Sainte-Pélagie, octobre.

Ta description de Paul à table m'enchante. Que ne suis-je avec vous deux! Cependant mon absence aura cela de bon, que tu t'accoutumeras à te passer de moi pour toutes les affaires.

Je reçois des visites qui me font perdre un temps bien précieux. C'est à présent surtout que mes journées sont chères. Ta tante m'a fait demander si je tenais beaucoup à la voir.

Les chansons de Béranger, tirées à dix mille exemplaires, ont été vendues en huit jours. On en fait une autre édition. On lui a ôté sa place; il s'en moque: il en trouvera d'autres chez des banquiers ou négociants, ou dans des administrations particulières. Il était là simple copiste expéditionnaire. On ne sait s'il sera inquiété; je ne le crois pas. Il a pourtant chanté des choses qui ne se peuvent dire en prose.

Mes drogues se vendent aussi très-bien, et le marchand est venu m'annoncer ici que nous pourrions bientôt compter ensemble. Je crois que j'ai bien fait de m'en tenir au marché à moitié. On le dit honnête homme; et c'est pour commencer. Je le tiens par l'espérance.

A MADAME COURIER.

Le 3 ou 4 novembre 1821.

Violet-le-Duc m'est venu voir avec Bobée. Il veut avoir mes notes sur Boileau. Je serai obligé de leur donner quelque chose qui me fera perdre un temps infiniment précieux.

B. vient aussi me tourmenter: il m'a tenu trois

heures aujourd'hui. La perte de ces heures est irréparable pour moi et pour mon Longus qui s'imprime. Il est probable que jamais je n'aurai le temps d'y retoucher après cette édition, qui n'est cependant pas telle que je la voudrais. J'ai heureusement donné quelques touches imperceptibles à ma lettre à Renouard, qui, sans y rien changer, raniment quelques endroits, mettent des liaisons qui manquaient. Je suis assez content de cela.
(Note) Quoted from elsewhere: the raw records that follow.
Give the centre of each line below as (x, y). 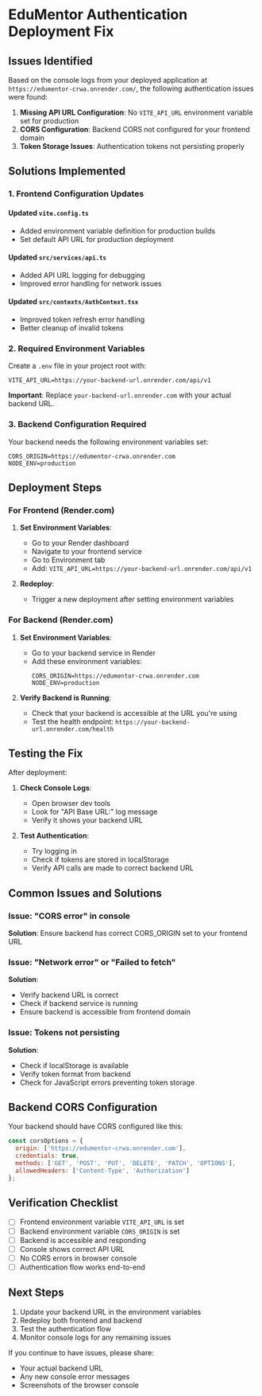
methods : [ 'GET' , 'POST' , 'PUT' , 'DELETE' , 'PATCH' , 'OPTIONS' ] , (126, 1163)
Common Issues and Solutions (85, 893)
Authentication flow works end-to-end (82, 1267)
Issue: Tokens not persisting (64, 1033)
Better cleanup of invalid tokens (72, 327)
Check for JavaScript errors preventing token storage (107, 1082)
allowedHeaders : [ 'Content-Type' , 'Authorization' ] (103, 1171)
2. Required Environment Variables (77, 348)
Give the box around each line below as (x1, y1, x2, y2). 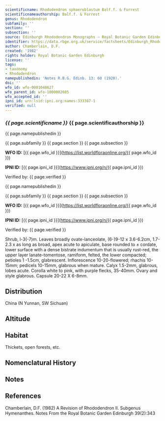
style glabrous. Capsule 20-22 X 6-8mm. (5, 273, 88, 279)
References (5, 392, 41, 400)
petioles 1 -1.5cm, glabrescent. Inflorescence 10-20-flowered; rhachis (5, 257, 146, 263)
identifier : (5, 39, 29, 44)
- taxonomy (5, 67, 27, 72)
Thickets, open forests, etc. (5, 344, 60, 350)
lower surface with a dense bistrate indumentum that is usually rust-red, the (5, 247, 159, 253)
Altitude (5, 314, 30, 323)

Je relis ton excellente lettre. Toute réflexion

faite, je suis bien aise que tu sois jeune, pour moi et pour notre fils. Je lui parlais hier tout haut sans y penser. Tes détails me ravissent.

Il fait un bien beau temps. Que je serais heureux avec toi et notre cher Paul! Il faut lui garder toutes nos lettres, afin qu'il voie quelque jour combien il a été aimé. Je ne puis me consoler d'avoir perdu celles de mon père.

A MADAME COURIER.

Le 31 octobre 1821.

J'ai reçu tes divines lettres dont la dernière est du 26. J'en ai eu trois à la fois qui m'ont rendu bien heureux. Je t'avoue que l'endroit où tu me parles de tes talents enfouis, perdus, m'a fait pleurer. J'ai eu bien peur que quelqu'un n'entrât chez moi, car on n'aurait su ce que c'était. Pourquoi n'ai-je pas eu seulement ton portrait ? Tu as bien fait de ne pas aller au déjeuner. Il est sûr que tu as bien fait, car ne voyant personne ordinairement, il eût été mal de voir du monde en mon absence. Cela aurait fait croire que je te tenais malgré toi dans la solitude. Je comprends à merveille comment tu as accepté sans le vouloir. Cela m'est arrivé mille fois.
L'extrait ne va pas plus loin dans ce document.